◆ Problem
Repeat every entry exactly. Pictures stay out.

:: Working data ::

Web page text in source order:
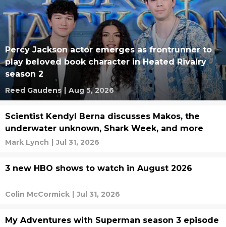
Percy Jackson actor emerges as frontrunner to
play beloved book character in Heated Rivalry
season 2
Reed Gaudens | Aug 5, 2026
Scientist Kendyl Berna discusses Makos, the
underwater unknown, Shark Week, and more
Mark Lynch | Jul 31, 2026
3 new HBO shows to watch in August 2026
Colin McCormick | Jul 31, 2026
My Adventures with Superman season 3 episode

:::

◆ The answer
Web page text in source order:
Percy Jackson actor emerges as frontrunner to
play beloved book character in Heated Rivalry
season 2
Reed Gaudens | Aug 5, 2026
Scientist Kendyl Berna discusses Makos, the
underwater unknown, Shark Week, and more
Mark Lynch | Jul 31, 2026
3 new HBO shows to watch in August 2026
Colin McCormick | Jul 31, 2026
My Adventures with Superman season 3 episode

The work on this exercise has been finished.